RECORDS FOR PROCESSING:
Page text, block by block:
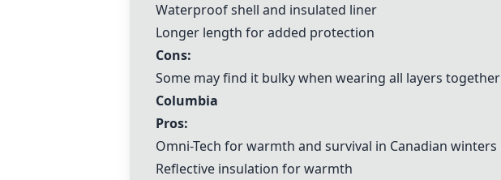
Waterproof shell and insulated liner
Longer length for added protection
Cons:
Some may find it bulky when wearing all layers together
Columbia
Pros:
Omni-Tech for warmth and survival in Canadian winters
Reflective insulation for warmth
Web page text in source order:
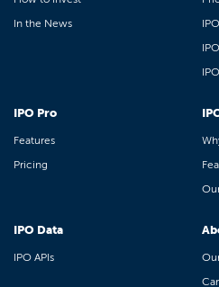
In the News
IPO Pro
Features
Pricing
IPO Data
IPO APIs
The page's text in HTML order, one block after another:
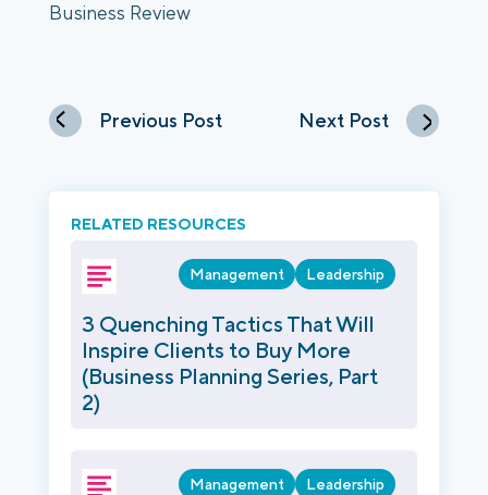
Business Review
Previous Post Next Post
RELATED RESOURCES
Management Leadership
3 Quenching Tactics That Will
Inspire Clients to Buy More
(Business Planning Series, Part
2)
Management Leadership
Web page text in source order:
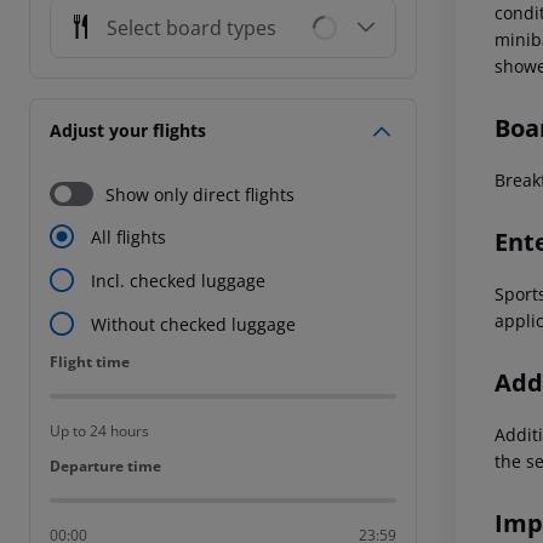
Select board types
Adjust your flights
Show only direct flights
All flights
Incl. checked luggage
Without checked luggage
Flight time
Flight time
Up to 24 hours
Departure time
Departure time
00:00 23:59
the
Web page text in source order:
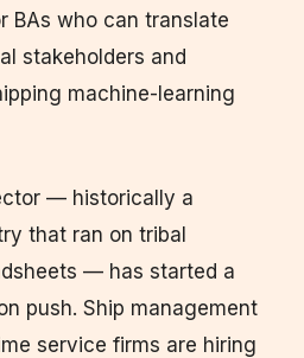
BAs who can translate
stakeholders and
machine-learning
— historically a
that ran on tribal
— has started a
push. Ship management
service firms are hiring
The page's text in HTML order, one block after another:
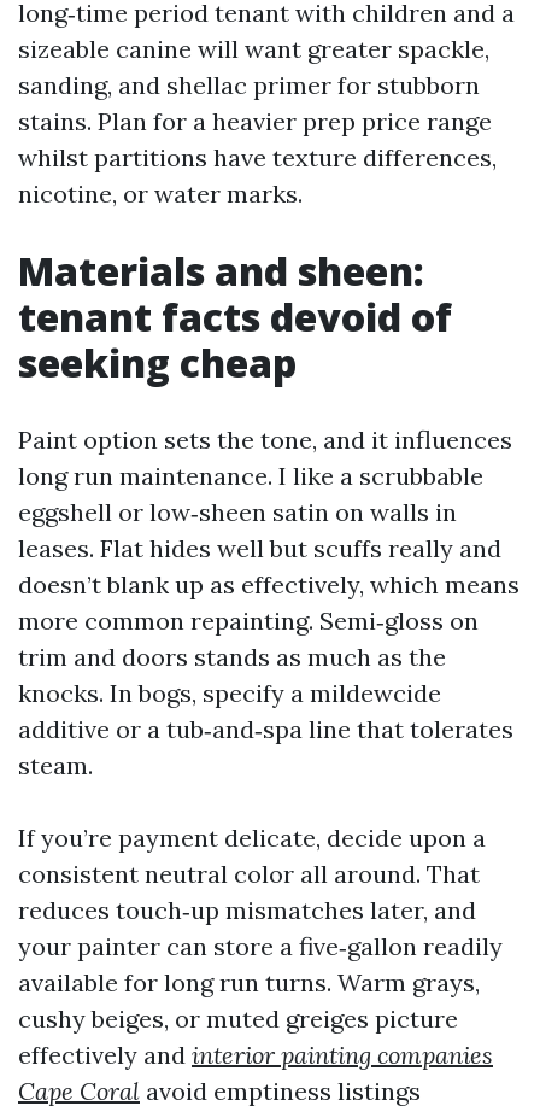
long‑time period tenant with children and a
sizeable canine will want greater spackle,
sanding, and shellac primer for stubborn
stains. Plan for a heavier prep price range
whilst partitions have texture differences,
nicotine, or water marks.
Materials and sheen:
tenant facts devoid of
seeking cheap
Paint option sets the tone, and it influences
long run maintenance. I like a scrubbable
eggshell or low‑sheen satin on walls in
leases. Flat hides well but scuffs really and
doesn’t blank up as effectively, which means
more common repainting. Semi‑gloss on
trim and doors stands as much as the
knocks. In bogs, specify a mildewcide
additive or a tub‑and‑spa line that tolerates
steam.
If you’re payment delicate, decide upon a
consistent neutral color all around. That
reduces touch‑up mismatches later, and
your painter can store a five‑gallon readily
available for long run turns. Warm grays,
cushy beiges, or muted greiges picture
effectively and interior painting companies
Cape Coral avoid emptiness listings
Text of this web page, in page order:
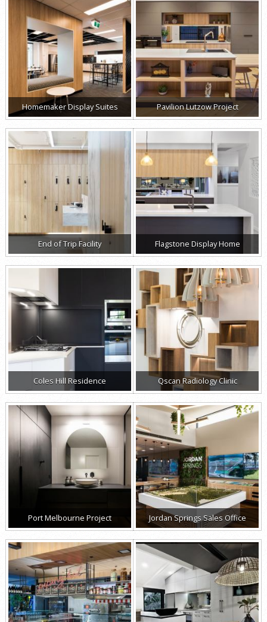
Homemaker Display Suites Pavilion Lutzow Project
End of Trip Facility Flagstone Display Home
Coles Hill Residence Qscan Radiology Clinic
Port Melbourne Project Jordan Springs Sales Office
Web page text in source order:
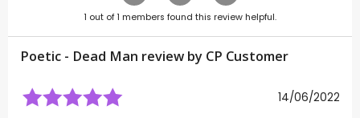
1 out of1 members found this review helpful.
Poetic - Dead Man review by CP Customer
14/06/2022
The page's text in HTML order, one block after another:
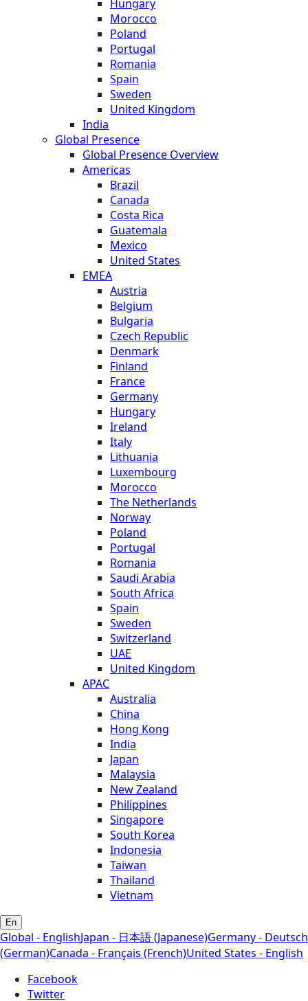
Hungary
Morocco
Poland
Portugal
Romania
Spain
Sweden
United Kingdom
India
Global Presence
Global Presence Overview
Americas
Brazil
Canada
Costa Rica
Guatemala
Mexico
United States
EMEA
Austria
Belgium
Bulgaria
Czech Republic
Denmark
Finland
France
Germany
Hungary
Ireland
Italy
Lithuania
Luxembourg
Morocco
The Netherlands
Norway
Poland
Portugal
Romania
Saudi Arabia
South Africa
Spain
Sweden
Switzerland
UAE
United Kingdom
APAC
Australia
China
Hong Kong
India
Japan
Malaysia
New Zealand
Philippines
Singapore
South Korea
Indonesia
Taiwan
Thailand
Vietnam
En
Global - EnglishJapan - 日本語 (Japanese)Germany - Deutsch
(German)Canada - Français (French)United States - English
Facebook
Twitter
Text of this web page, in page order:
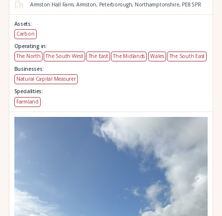
Armston Hall Farm, Armston, Peterborough, Northamptonshire, PE8 5PR
Assets:
Carbon
Operating in:
The North
The South West The East The Midlands Wales
The South East
Businesses:
Natural Capital Measurer
Specialities:
Farmland
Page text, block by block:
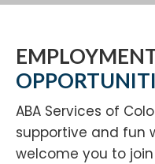
ABA Services of
supportive and fun
welcome you to
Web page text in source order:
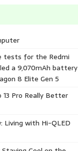
tests for the Redmi
a 9,070mAh battery
8 Elite Gen 5
Pro Really Better
Living with Hi-QLED
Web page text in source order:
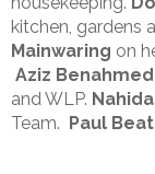
kitchen, gardens
Mainwaring on
Aziz Benahmed
and WLP.
Team.
Paul
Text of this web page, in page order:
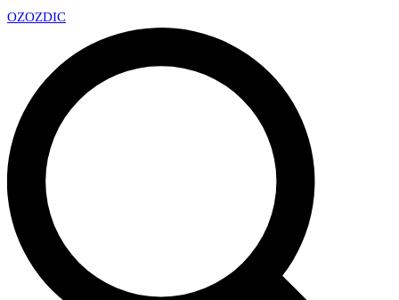
OZOZDIC
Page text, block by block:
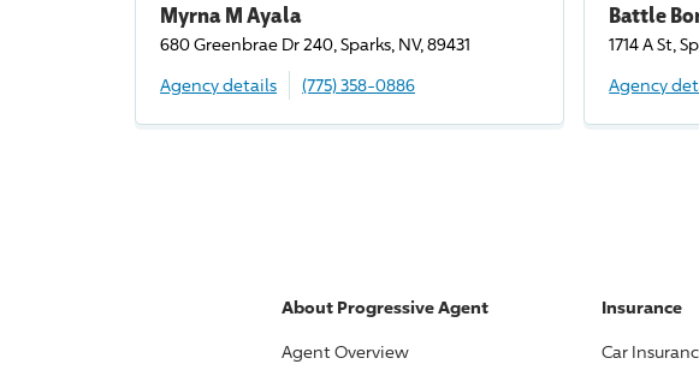
Myrna M Ayala
680 Greenbrae Dr 240, Sparks, NV, 89431
Agency details
(775) 358-0886
Battle
1714 A St,
Agency
About ProgressiveAgent
Agent Overview
Insurance
Car
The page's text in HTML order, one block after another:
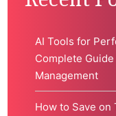
AI Tools for
Complete
Management
How to Save on

WHAT TO WORK ON: The listing above must be repeated exactly, apart from the pictures.

TASK SOLUTION:
Page text, block by block:
Waterproof shell and insulated liner
Longer length for added protection
Cons:
Some may find it bulky when wearing all layers together
Columbia
Pros:
Omni-Tech for warmth and survival in Canadian winters
Reflective insulation for warmth
Web page text in source order:
In the News
IPO Pro
Features
Pricing
IPO Data
IPO APIs
The page's text in HTML order, one block after another:
Business Review
Previous Post Next Post
RELATED RESOURCES
Management Leadership
3 Quenching Tactics That Will
Inspire Clients to Buy More
(Business Planning Series, Part
2)
Management Leadership
Web page text in source order:
Select board types
Adjust your flights
Show only direct flights
All flights
Incl. checked luggage
Without checked luggage
Flight time
Flight time
Up to 24 hours
Departure time
Departure time
00:00 23:59
the
Web page text in source order:
BAs who can translate
stakeholders and
machine-learning
— historically a
that ran on tribal
— has started a
push. Ship management
service firms are hiring
The page's text in HTML order, one block after another:
long‑time period tenant with children and a
sizeable canine will want greater spackle,
sanding, and shellac primer for stubborn
stains. Plan for a heavier prep price range
whilst partitions have texture differences,
nicotine, or water marks.
Materials and sheen:
tenant facts devoid of
seeking cheap
Paint option sets the tone, and it influences
long run maintenance. I like a scrubbable
eggshell or low‑sheen satin on walls in
leases. Flat hides well but scuffs really and
doesn’t blank up as effectively, which means
more common repainting. Semi‑gloss on
trim and doors stands as much as the
knocks. In bogs, specify a mildewcide
additive or a tub‑and‑spa line that tolerates
steam.
If you’re payment delicate, decide upon a
consistent neutral color all around. That
reduces touch‑up mismatches later, and
your painter can store a five‑gallon readily
available for long run turns. Warm grays,
cushy beiges, or muted greiges picture
effectively and interior painting companies
Cape Coral avoid emptiness listings
Text of this web page, in page order:
Homemaker Display Suites Pavilion Lutzow Project
End of Trip Facility Flagstone Display Home
Coles Hill Residence Qscan Radiology Clinic
Port Melbourne Project Jordan Springs Sales Office
Web page text in source order:
1 out of1 members found this review helpful.
Poetic - Dead Man review by CP Customer
14/06/2022
The page's text in HTML order, one block after another:
Hungary
Morocco
Poland
Portugal
Romania
Spain
Sweden
United Kingdom
India
Global Presence
Global Presence Overview
Americas
Brazil
Canada
Costa Rica
Guatemala
Mexico
United States
EMEA
Austria
Belgium
Bulgaria
Czech Republic
Denmark
Finland
France
Germany
Hungary
Ireland
Italy
Lithuania
Luxembourg
Morocco
The Netherlands
Norway
Poland
Portugal
Romania
Saudi Arabia
South Africa
Spain
Sweden
Switzerland
UAE
United Kingdom
APAC
Australia
China
Hong Kong
India
Japan
Malaysia
New Zealand
Philippines
Singapore
South Korea
Indonesia
Taiwan
Thailand
Vietnam
En
Global - EnglishJapan - 日本語 (Japanese)Germany - Deutsch
(German)Canada - Français (French)United States - English
Facebook
Twitter
Text of this web page, in page order:
Armston Hall Farm, Armston, Peterborough, Northamptonshire, PE8 5PR
Assets:
Carbon
Operating in:
The North
The South West The East The Midlands Wales
The South East
Businesses:
Natural Capital Measurer
Specialities:
Farmland
Page text, block by block:
ABA Services of
supportive and fun
welcome you to
Web page text in source order:
tests for the Redmi
a 9,070mAh battery
8 Elite Gen 5
Pro Really Better
Living with Hi-QLED
Web page text in source order:
kitchen, gardens
Mainwaring on
Aziz Benahmed
and WLP.
Team.
Paul
Text of this web page, in page order:
OZOZDIC
Page text, block by block:
Myrna M Ayala
680 Greenbrae Dr 240, Sparks, NV, 89431
Agency details
(775) 358-0886
Battle
1714 A St,
Agency
About ProgressiveAgent
Agent Overview
Insurance
Car
The page's text in HTML order, one block after another:
AI Tools for
Complete
Management
How to Save on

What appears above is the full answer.